++++ THE INPUT
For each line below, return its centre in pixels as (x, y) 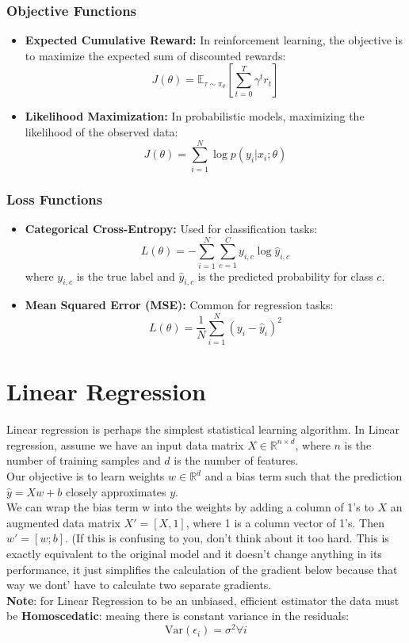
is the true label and (126, 276)
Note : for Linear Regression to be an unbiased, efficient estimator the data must (203, 600)
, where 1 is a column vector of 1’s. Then (285, 522)
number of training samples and (84, 460)
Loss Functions (55, 199)
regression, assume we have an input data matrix (125, 444)
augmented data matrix (63, 522)
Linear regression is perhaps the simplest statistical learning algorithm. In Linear (203, 429)
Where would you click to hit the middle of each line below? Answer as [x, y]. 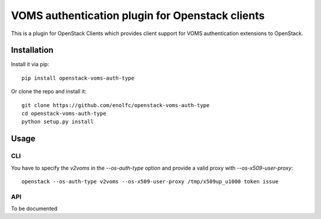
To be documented [34, 209]
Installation [32, 50]
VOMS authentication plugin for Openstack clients [138, 15]
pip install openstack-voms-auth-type [78, 78]
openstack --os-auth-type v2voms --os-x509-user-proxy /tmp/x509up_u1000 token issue [150, 181]
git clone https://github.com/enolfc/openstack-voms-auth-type [116, 105]
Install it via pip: [30, 64]
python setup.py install [58, 122]
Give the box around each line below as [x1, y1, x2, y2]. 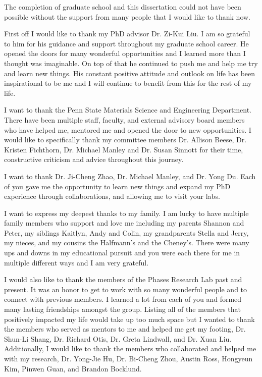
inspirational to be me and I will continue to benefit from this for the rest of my [4, 78, 252, 88]
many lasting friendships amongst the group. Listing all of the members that [4, 304, 241, 314]
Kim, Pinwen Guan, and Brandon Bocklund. [4, 363, 142, 373]
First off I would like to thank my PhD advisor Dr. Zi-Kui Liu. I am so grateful [4, 28, 250, 39]
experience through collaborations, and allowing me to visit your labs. [4, 191, 220, 201]
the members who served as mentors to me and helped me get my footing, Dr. [4, 324, 246, 334]
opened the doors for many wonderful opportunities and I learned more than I [4, 48, 246, 59]
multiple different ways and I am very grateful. [4, 257, 149, 267]
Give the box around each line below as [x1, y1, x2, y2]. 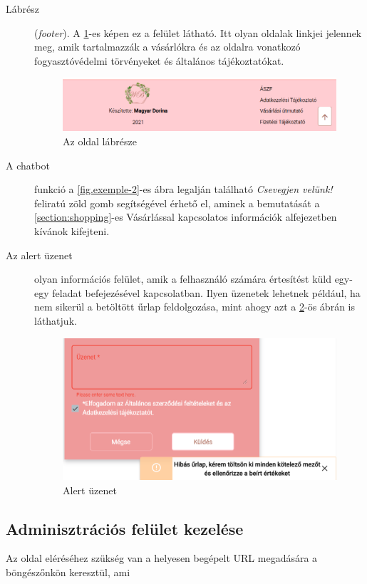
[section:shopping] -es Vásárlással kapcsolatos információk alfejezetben [34, 209, 337, 224]
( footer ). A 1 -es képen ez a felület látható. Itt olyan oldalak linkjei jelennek [34, 25, 362, 40]
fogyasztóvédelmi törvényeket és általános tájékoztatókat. [34, 53, 284, 68]
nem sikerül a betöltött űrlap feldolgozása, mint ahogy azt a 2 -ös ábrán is [34, 299, 355, 314]
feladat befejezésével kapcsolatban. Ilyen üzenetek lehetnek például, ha [52, 285, 361, 300]
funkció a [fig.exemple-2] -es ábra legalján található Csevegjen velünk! [34, 182, 333, 197]
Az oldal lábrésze [63, 134, 137, 149]
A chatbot [6, 157, 50, 172]
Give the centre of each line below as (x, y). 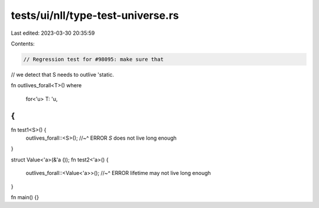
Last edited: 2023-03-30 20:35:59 (53, 33)
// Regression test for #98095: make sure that (93, 59)
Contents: (23, 44)
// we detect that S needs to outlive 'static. (63, 74)
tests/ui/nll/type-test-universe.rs (95, 15)
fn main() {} (25, 197)
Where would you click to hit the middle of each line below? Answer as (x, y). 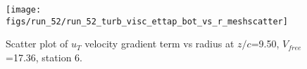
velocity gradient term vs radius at (159, 44)
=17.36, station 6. (44, 57)
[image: (24, 10)
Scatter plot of (37, 44)
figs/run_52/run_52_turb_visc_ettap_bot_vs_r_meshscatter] (147, 21)
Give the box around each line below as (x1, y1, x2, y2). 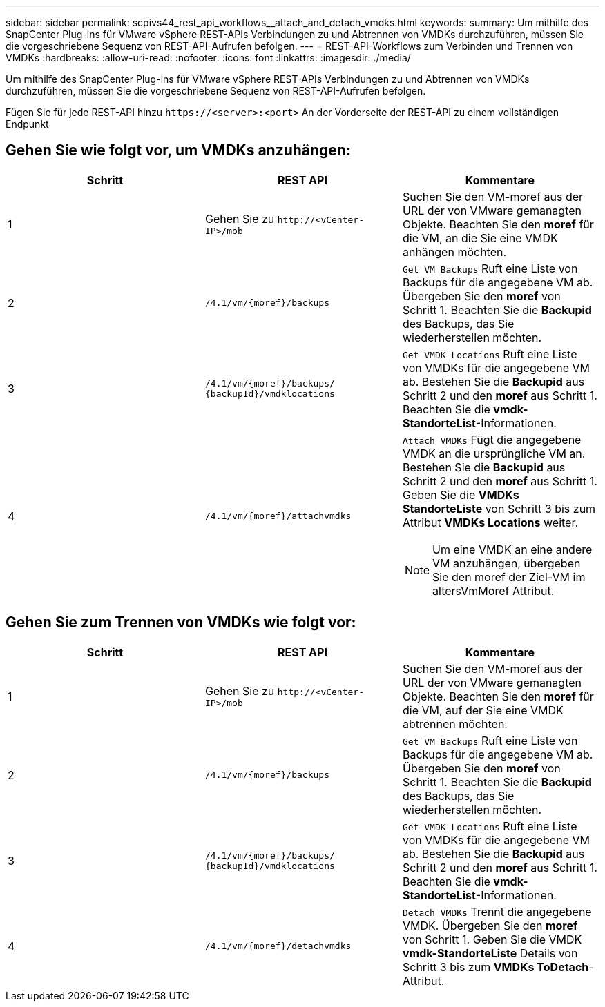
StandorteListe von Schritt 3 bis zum (402, 501, 596, 516)
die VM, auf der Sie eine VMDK (402, 703, 564, 717)
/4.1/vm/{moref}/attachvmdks (204, 511, 352, 522)
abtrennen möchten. (402, 716, 508, 731)
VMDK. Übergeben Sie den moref (402, 918, 578, 932)
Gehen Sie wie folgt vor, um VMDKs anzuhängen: (6, 141, 351, 159)
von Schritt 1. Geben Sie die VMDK (402, 932, 582, 946)
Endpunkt (6, 118, 49, 130)
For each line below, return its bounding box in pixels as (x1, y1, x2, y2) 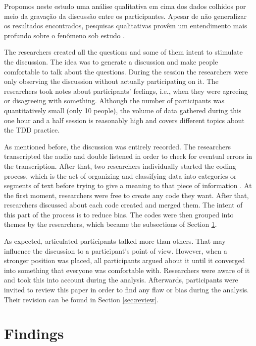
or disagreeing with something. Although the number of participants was (4, 95, 224, 106)
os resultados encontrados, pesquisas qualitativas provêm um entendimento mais (4, 20, 247, 31)
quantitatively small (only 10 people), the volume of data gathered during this (4, 105, 242, 115)
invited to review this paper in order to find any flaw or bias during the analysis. (4, 284, 249, 295)
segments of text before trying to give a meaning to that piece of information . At (4, 180, 252, 191)
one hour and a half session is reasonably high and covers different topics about (4, 115, 245, 125)
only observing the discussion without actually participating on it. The (4, 76, 219, 86)
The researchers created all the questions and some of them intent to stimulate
++++++++
The lines from the beginning of the listing above through the line holding "openstack --os-auth-type v2voms" are to be duplicated exactly, and the pictures omitted.

For each line below, return its centre in pixels as (x, y) 
is the true label and (126, 276)
Note : for Linear Regression to be an unbiased, efficient estimator the data must (203, 600)
, where 1 is a column vector of 1’s. Then (285, 522)
number of training samples and (84, 460)
Loss Functions (55, 199)
regression, assume we have an input data matrix (125, 444)
augmented data matrix (63, 522)
Linear regression is perhaps the simplest statistical learning algorithm. In Linear (203, 429)
Where would you click to hit the middle of each line below? Answer as [x, y]. 
To be documented [34, 209]
Installation [32, 50]
VOMS authentication plugin for Openstack clients [138, 15]
pip install openstack-voms-auth-type [78, 78]
openstack --os-auth-type v2voms --os-x509-user-proxy /tmp/x509up_u1000 token issue [150, 181]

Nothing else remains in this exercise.